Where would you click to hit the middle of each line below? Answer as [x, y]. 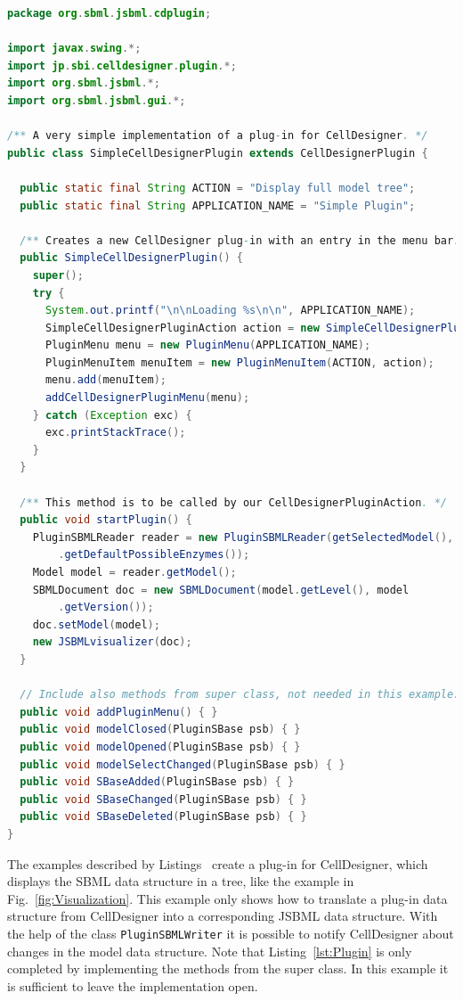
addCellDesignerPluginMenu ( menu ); [147, 398]
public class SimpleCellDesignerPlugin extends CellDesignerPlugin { [218, 153]
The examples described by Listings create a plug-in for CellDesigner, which [218, 863]
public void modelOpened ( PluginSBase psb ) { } [160, 747]
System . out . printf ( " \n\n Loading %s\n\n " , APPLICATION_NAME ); [230, 311]
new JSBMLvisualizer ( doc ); [112, 642]
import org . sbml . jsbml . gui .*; [97, 100]
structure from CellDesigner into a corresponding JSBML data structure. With [223, 916]
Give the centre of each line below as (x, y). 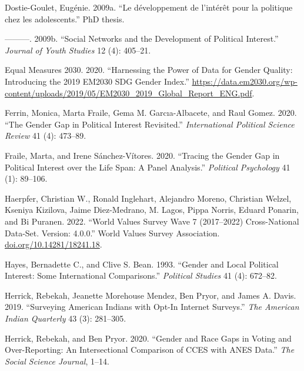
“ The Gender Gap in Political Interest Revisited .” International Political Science (150, 124)
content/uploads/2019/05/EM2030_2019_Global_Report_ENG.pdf (128, 93)
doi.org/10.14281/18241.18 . (54, 244)
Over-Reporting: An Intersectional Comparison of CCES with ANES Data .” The (150, 350)
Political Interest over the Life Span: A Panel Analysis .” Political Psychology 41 (148, 167)
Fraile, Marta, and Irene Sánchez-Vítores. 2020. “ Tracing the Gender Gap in (142, 155)
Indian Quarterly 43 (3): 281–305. (66, 318)
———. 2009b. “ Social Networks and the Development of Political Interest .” (142, 39)
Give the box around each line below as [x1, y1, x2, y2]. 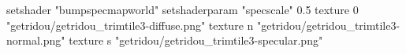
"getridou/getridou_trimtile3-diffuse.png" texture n [6, 16, 254, 33]
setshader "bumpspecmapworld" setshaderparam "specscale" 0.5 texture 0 [6, 2, 359, 17]
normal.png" [6, 32, 65, 49]
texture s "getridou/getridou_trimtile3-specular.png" [69, 32, 323, 49]
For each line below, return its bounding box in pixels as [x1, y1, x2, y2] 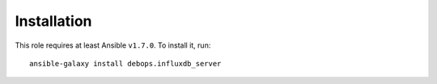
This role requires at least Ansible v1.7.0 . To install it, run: [15, 40, 211, 50]
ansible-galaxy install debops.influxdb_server [29, 59, 222, 68]
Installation [15, 12, 92, 30]
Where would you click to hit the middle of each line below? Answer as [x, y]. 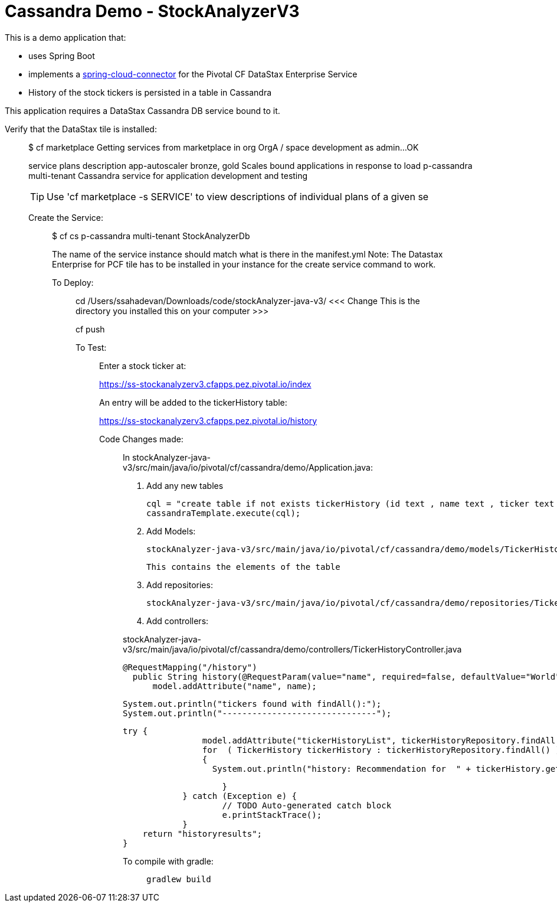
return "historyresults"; [202, 833]
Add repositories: [180, 585]
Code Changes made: [141, 439]
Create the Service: [66, 217]
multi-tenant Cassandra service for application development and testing [168, 175]
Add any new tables [185, 485]
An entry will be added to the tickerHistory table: [193, 402]
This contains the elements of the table [243, 567]
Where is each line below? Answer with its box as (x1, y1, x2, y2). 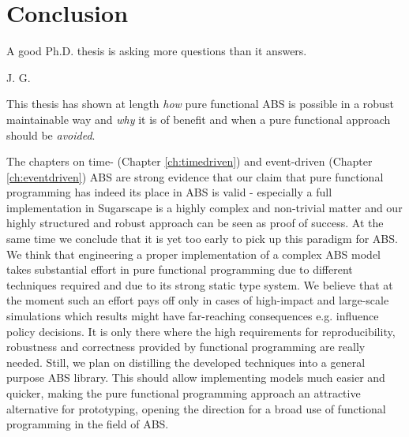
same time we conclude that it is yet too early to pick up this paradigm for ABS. (6, 230, 398, 247)
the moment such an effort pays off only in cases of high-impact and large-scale (6, 292, 389, 308)
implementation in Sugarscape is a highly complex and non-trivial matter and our (6, 199, 403, 215)
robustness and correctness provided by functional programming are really (6, 338, 366, 355)
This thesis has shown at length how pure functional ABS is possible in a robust (6, 95, 394, 112)
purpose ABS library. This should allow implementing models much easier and (6, 369, 385, 386)
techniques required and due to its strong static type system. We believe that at (6, 276, 393, 293)
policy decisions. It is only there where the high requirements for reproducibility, (6, 323, 396, 339)
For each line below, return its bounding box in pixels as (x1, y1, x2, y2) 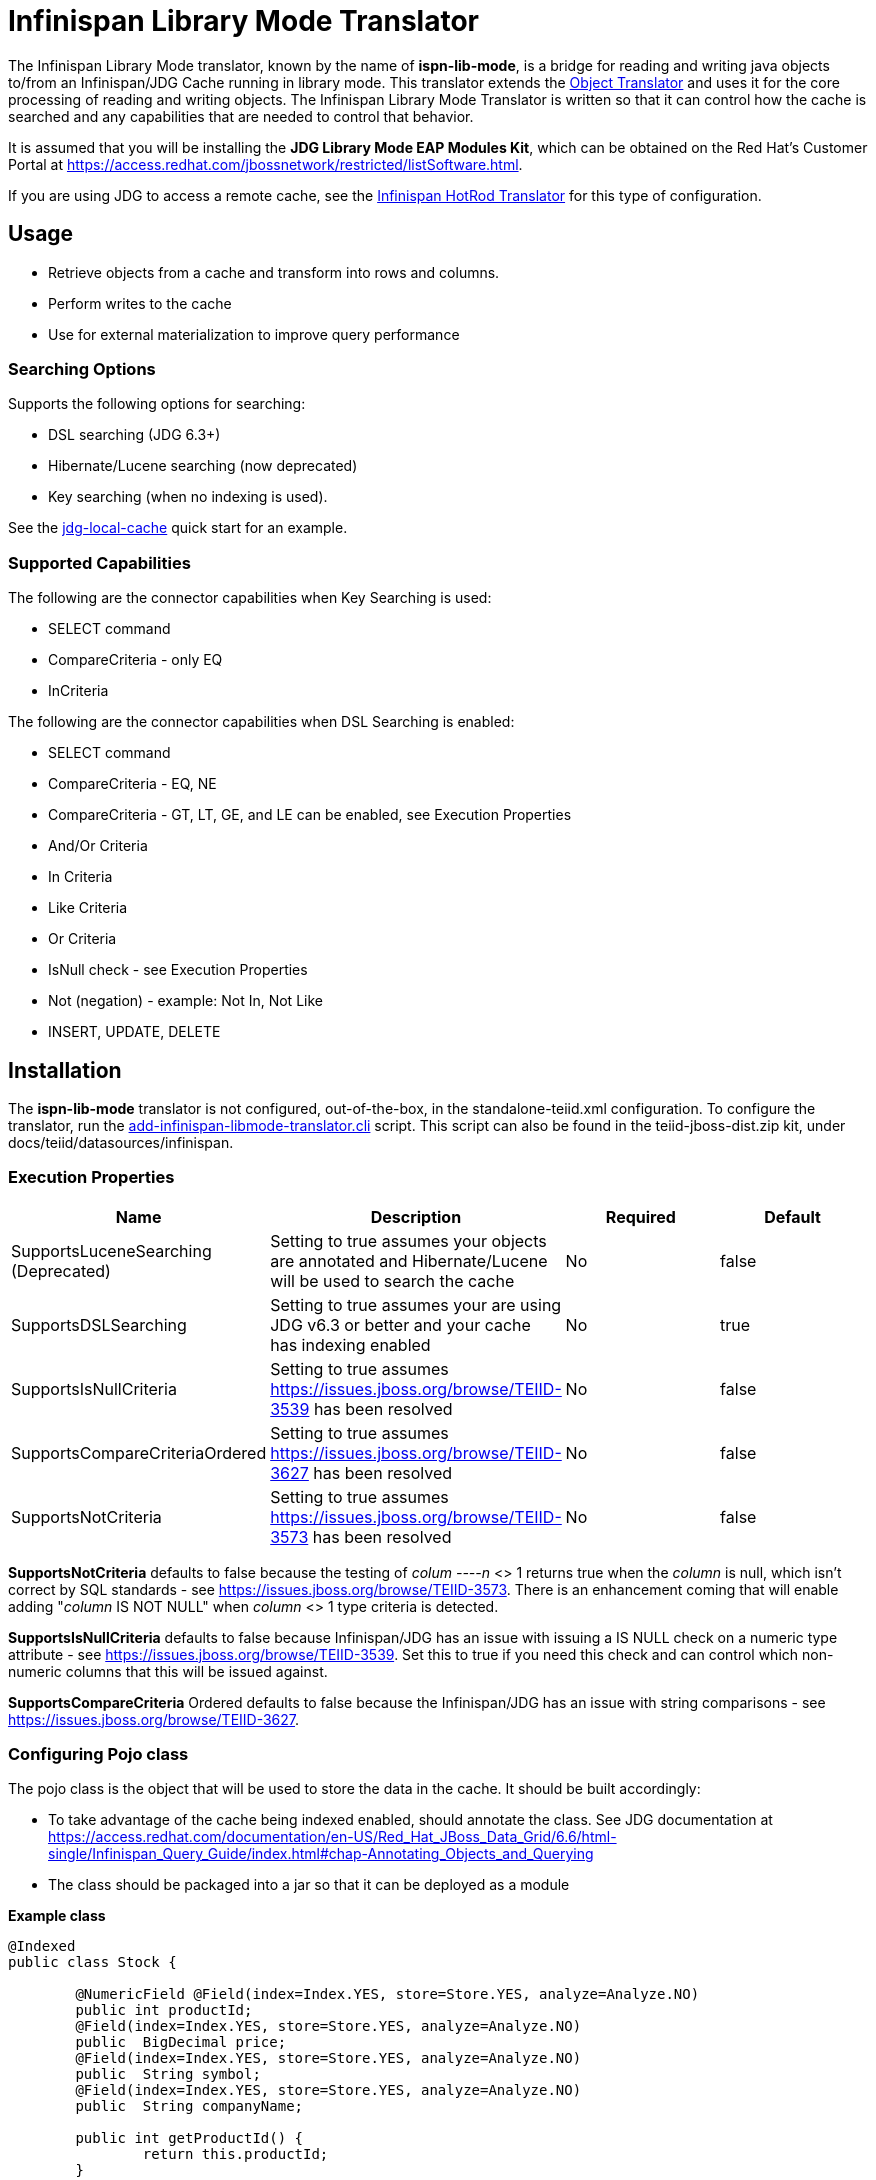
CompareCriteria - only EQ (48, 651, 223, 669)
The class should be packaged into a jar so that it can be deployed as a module (48, 1876, 570, 1894)
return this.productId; (142, 2146, 329, 2163)
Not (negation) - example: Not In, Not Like (48, 992, 323, 1010)
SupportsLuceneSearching (11, 1240, 212, 1261)
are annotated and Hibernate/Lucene (270, 1250, 548, 1271)
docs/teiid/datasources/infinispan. (8, 1133, 234, 1151)
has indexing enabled (270, 1334, 431, 1355)
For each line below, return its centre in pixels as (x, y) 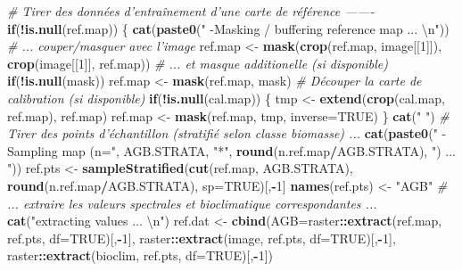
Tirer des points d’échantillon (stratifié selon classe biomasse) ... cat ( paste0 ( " (223, 133)
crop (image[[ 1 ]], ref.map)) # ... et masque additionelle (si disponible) (198, 63)
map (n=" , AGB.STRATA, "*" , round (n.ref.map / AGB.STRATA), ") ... (259, 150)
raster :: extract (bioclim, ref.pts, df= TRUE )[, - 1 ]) (140, 255)
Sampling (33, 150)
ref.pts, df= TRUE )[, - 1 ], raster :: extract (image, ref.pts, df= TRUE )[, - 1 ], (202, 238)
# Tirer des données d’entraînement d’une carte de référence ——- (191, 11)
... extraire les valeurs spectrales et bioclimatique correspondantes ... (192, 203)
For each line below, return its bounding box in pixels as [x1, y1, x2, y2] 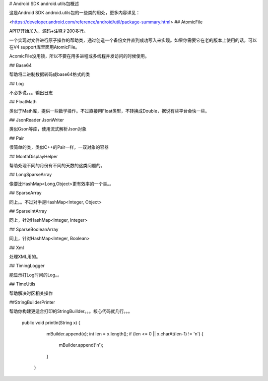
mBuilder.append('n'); [59, 342, 104, 348]
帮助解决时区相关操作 [9, 290, 53, 296]
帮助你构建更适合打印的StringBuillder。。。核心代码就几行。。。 [9, 308, 133, 315]
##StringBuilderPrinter [9, 299, 56, 305]
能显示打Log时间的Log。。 [9, 272, 62, 278]
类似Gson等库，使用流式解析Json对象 [9, 126, 87, 132]
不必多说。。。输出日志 [9, 89, 53, 95]
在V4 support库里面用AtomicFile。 [9, 44, 80, 50]
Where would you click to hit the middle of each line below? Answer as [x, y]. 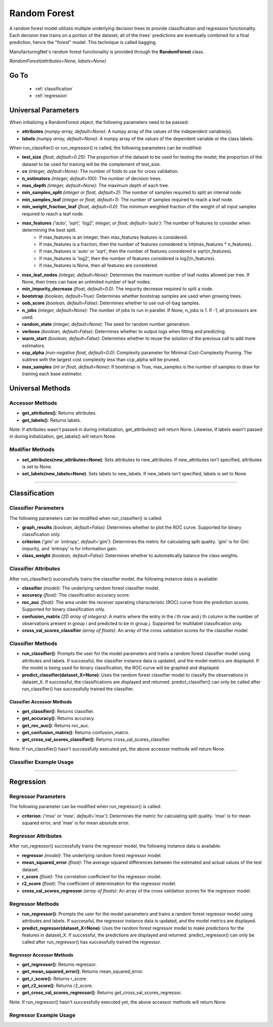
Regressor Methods [34, 904]
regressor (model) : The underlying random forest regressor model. [92, 855]
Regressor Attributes [36, 836]
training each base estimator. [52, 374]
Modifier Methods [32, 450]
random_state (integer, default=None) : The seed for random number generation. [106, 324]
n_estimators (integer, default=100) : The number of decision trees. [92, 178]
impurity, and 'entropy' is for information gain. [70, 549]

:: Description of the task ::
The task requires that every line above be transcribed exactly, without the images.

:: The completed task ::
Where would you click to hit the middle of each line below? Answer as [x, y]. 
addCellDesignerPluginMenu ( menu ); [147, 398]
public class SimpleCellDesignerPlugin extends CellDesignerPlugin { [218, 153]
The examples described by Listings create a plug-in for CellDesigner, which [218, 863]
public void modelOpened ( PluginSBase psb ) { } [160, 747]
System . out . printf ( " \n\n Loading %s\n\n " , APPLICATION_NAME ); [230, 311]
new JSBMLvisualizer ( doc ); [112, 642]
import org . sbml . jsbml . gui .*; [97, 100]
structure from CellDesigner into a corresponding JSBML data structure. With [223, 916]
Give the centre of each line below as (x, y). 
“ The Gender Gap in Political Interest Revisited .” International Political Science (150, 124)
content/uploads/2019/05/EM2030_2019_Global_Report_ENG.pdf (128, 93)
doi.org/10.14281/18241.18 . (54, 244)
Over-Reporting: An Intersectional Comparison of CCES with ANES Data .” The (150, 350)
Political Interest over the Life Span: A Panel Analysis .” Political Psychology 41 (148, 167)
Fraile, Marta, and Irene Sánchez-Vítores. 2020. “ Tracing the Gender Gap in (142, 155)
Indian Quarterly 43 (3): 281–305. (66, 318)
———. 2009b. “ Social Networks and the Development of Political Interest .” (142, 39)
Give the box around each line below as [x1, y1, x2, y2]. 
"getridou/getridou_trimtile3-diffuse.png" texture n [6, 16, 254, 33]
setshader "bumpspecmapworld" setshaderparam "specscale" 0.5 texture 0 [6, 2, 359, 17]
normal.png" [6, 32, 65, 49]
texture s "getridou/getridou_trimtile3-specular.png" [69, 32, 323, 49]
For each line below, return its bounding box in pixels as [x1, y1, x2, y2] 
This role requires at least Ansible v1.7.0 . To install it, run: [15, 40, 211, 50]
ansible-galaxy install debops.influxdb_server [29, 59, 222, 68]
Installation [15, 12, 92, 30]
Where would you click to hit the middle of each line below? Answer as [x, y]. 
return "historyresults"; [202, 833]
Add repositories: [180, 585]
Code Changes made: [141, 439]
Create the Service: [66, 217]
multi-tenant Cassandra service for application development and testing [168, 175]
Add any new tables [185, 485]
An entry will be added to the tickerHistory table: [193, 402]
This contains the elements of the table [243, 567]
Where is each line below? Answer with its box as (x1, y1, x2, y2). 
same time we conclude that it is yet too early to pick up this paradigm for ABS. (6, 230, 398, 247)
the moment such an effort pays off only in cases of high-impact and large-scale (6, 292, 389, 308)
implementation in Sugarscape is a highly complex and non-trivial matter and our (6, 199, 403, 215)
robustness and correctness provided by functional programming are really (6, 338, 366, 355)
This thesis has shown at length how pure functional ABS is possible in a robust (6, 95, 394, 112)
purpose ABS library. This should allow implementing models much easier and (6, 369, 385, 386)
techniques required and due to its strong static type system. We believe that at (6, 276, 393, 293)
policy decisions. It is only there where the high requirements for reproducibility, (6, 323, 396, 339)
For each line below, return its bounding box in pixels as (x1, y1, x2, y2) 
CompareCriteria - only EQ (48, 651, 223, 669)
The class should be packaged into a jar so that it can be deployed as a module (48, 1876, 570, 1894)
return this.productId; (142, 2146, 329, 2163)
Not (negation) - example: Not In, Not Like (48, 992, 323, 1010)
SupportsLuceneSearching (11, 1240, 212, 1261)
are annotated and Hibernate/Lucene (270, 1250, 548, 1271)
docs/teiid/datasources/infinispan. (8, 1133, 234, 1151)
has indexing enabled (270, 1334, 431, 1355)
For each line below, return its centre in pixels as (x, y) 
Tirer des points d’échantillon (stratifié selon classe biomasse) ... cat ( paste0 ( " (223, 133)
crop (image[[ 1 ]], ref.map)) # ... et masque additionelle (si disponible) (198, 63)
map (n=" , AGB.STRATA, "*" , round (n.ref.map / AGB.STRATA), ") ... (259, 150)
raster :: extract (bioclim, ref.pts, df= TRUE )[, - 1 ]) (140, 255)
Sampling (33, 150)
ref.pts, df= TRUE )[, - 1 ], raster :: extract (image, ref.pts, df= TRUE )[, - 1 ], (202, 238)
# Tirer des données d’entraînement d’une carte de référence ——- (191, 11)
... extraire les valeurs spectrales et bioclimatique correspondantes ... (192, 203)
For each line below, return its bounding box in pixels as [x1, y1, x2, y2] 
mBuilder.append('n'); [59, 342, 104, 348]
帮助解决时区相关操作 [9, 290, 53, 296]
帮助你构建更适合打印的StringBuillder。。。核心代码就几行。。。 [9, 308, 133, 315]
##StringBuilderPrinter [9, 299, 56, 305]
能显示打Log时间的Log。。 [9, 272, 62, 278]
类似Gson等库，使用流式解析Json对象 [9, 126, 87, 132]
不必多说。。。输出日志 [9, 89, 53, 95]
在V4 support库里面用AtomicFile。 [9, 44, 80, 50]
Where would you click to hit the middle of each line below? Answer as [x, y]. 
Regressor Methods [34, 904]
regressor (model) : The underlying random forest regressor model. [92, 855]
Regressor Attributes [36, 836]
training each base estimator. [52, 374]
Modifier Methods [32, 450]
random_state (integer, default=None) : The seed for random number generation. [106, 324]
n_estimators (integer, default=100) : The number of decision trees. [92, 178]
impurity, and 'entropy' is for information gain. [70, 549]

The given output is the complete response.